Avrupa Birliği’nin yeni 10 üye ile Mayıs ayında genişlemesi sonrasında gündeminde olacak olan en önemli konu Avrupa Parlamentosu (AP) seçimleri. AP seçimleri beş yılda bir yenileniyor ve bu yıl ilk kez 25 üyeli Avrupa Birliği için Parlamento seçimleri yapılacak.

Avrupa Parlamentosu her ülkeden değişik siyasi partilerinin biraraya gelmesiyle oluşan çeşitli gruplara ayrılıyor. Bu gruplar siyasi partilerin etrafında toplantıları düşünceleri temsil ediyorlar. Grupları şu andaki AP’daki sandalye sayılarına göre büyükten küçüğe doğru sıralarsak EPP-ED Hıristiyan Demokratlar ve Avrupalı Demokratlar, PES Avrupa Sosyalistleri Partisi Grubu, ELDR Avrupa Liberal Demokrat ve Reformcu Parti Grubu, GREENS/EFA Yeşiller ve Avrupa Özgürlük Bağlaşıklığı Grubu, EUL/NGL Avrupa Birleşik Solu ve Kuzeyli Yeşil Sol Konfederatif Grubu, UEN Avrupa Demokrasi ve Çeşitlilik Grubu, TDI Bağımsızlar.

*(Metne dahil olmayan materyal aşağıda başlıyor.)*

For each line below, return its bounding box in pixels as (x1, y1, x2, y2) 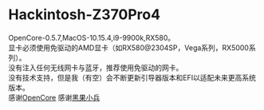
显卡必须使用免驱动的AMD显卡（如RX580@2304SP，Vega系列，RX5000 (8, 42, 250, 53)
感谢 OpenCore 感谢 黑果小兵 (8, 92, 100, 102)
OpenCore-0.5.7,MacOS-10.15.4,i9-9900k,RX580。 (8, 33, 175, 42)
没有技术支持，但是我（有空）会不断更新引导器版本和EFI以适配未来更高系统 (8, 73, 257, 82)
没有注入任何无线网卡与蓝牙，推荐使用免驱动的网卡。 (8, 62, 183, 73)
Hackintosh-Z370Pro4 (8, 6, 161, 24)
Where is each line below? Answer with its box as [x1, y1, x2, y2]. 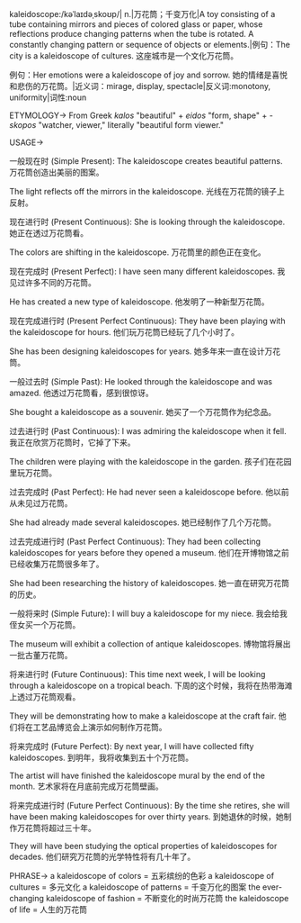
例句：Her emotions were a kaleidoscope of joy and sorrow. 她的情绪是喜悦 [9, 69, 288, 80]
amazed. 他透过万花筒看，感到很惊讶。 [9, 387, 155, 398]
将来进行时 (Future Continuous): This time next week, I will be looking [9, 669, 266, 679]
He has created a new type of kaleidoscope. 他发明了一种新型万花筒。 [9, 296, 270, 307]
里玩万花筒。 [9, 467, 57, 478]
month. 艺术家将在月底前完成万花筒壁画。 [9, 781, 164, 792]
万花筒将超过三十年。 [16, 823, 96, 833]
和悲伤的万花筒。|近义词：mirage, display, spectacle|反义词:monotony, [9, 81, 271, 91]
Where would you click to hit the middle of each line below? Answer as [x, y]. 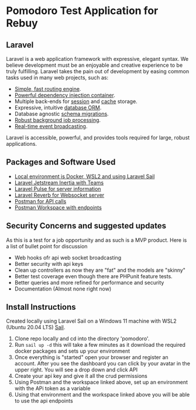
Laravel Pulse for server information [58, 189]
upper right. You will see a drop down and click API [76, 370]
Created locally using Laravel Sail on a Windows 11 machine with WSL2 [91, 321]
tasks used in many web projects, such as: [57, 78]
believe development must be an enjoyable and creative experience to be [94, 65]
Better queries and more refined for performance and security [89, 282]
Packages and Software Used [61, 162]
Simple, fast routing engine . [48, 89]
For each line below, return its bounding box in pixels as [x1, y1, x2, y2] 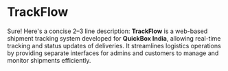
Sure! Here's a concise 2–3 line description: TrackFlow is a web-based [7, 27, 208, 35]
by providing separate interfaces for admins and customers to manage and [7, 49, 219, 57]
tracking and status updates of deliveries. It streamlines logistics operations [7, 41, 221, 50]
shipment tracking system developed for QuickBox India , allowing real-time [7, 34, 221, 42]
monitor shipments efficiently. [7, 56, 91, 64]
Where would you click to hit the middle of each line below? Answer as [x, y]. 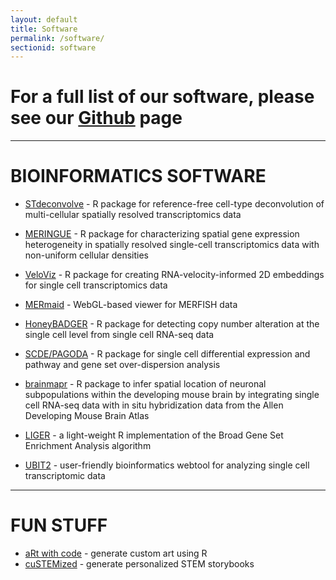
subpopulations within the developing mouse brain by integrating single [172, 395]
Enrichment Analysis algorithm [88, 446]
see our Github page [96, 118]
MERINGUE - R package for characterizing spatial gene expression [162, 234]
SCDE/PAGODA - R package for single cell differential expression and [167, 354]
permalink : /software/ [57, 38]
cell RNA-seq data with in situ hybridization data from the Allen [154, 405]
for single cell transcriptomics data [96, 285]
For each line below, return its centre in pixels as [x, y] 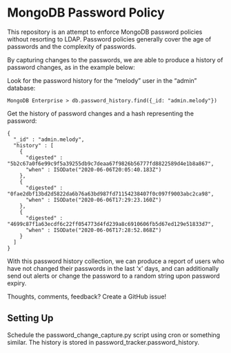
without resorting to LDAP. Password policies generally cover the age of [109, 39]
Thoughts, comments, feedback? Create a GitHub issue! [87, 296]
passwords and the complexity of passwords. [72, 46]
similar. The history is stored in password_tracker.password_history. [103, 342]
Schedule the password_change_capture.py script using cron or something [114, 335]
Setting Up [30, 318]
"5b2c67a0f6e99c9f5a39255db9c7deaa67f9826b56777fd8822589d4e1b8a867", [111, 164]
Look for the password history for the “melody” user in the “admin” [102, 80]
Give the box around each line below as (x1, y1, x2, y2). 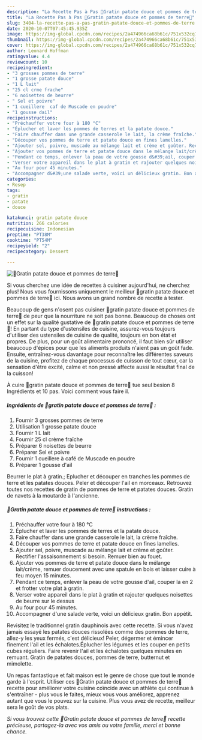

Bu sekiz grup içinde Türkiye’nin Avrupa Birliği (AB) üyeliğine en güçlü muhalefet ilk gruptan geliyor. Ancak bu grup tek bir ses olarak Türkiye konusunda karar alabilmiş değil, kendi içlerinde bu konuda bölünmüş durumdalar. Olumsuz düşünenlerin başında Alman ve Hollandalı Hıristiyan Demokratlar geliyor. Bu grubun önerisi Türkiye’ye özel bir statü tanınması ve Türkiye’nin tamamen dışlanmamakla birlikte AB karar alma sürecinde yer almaması.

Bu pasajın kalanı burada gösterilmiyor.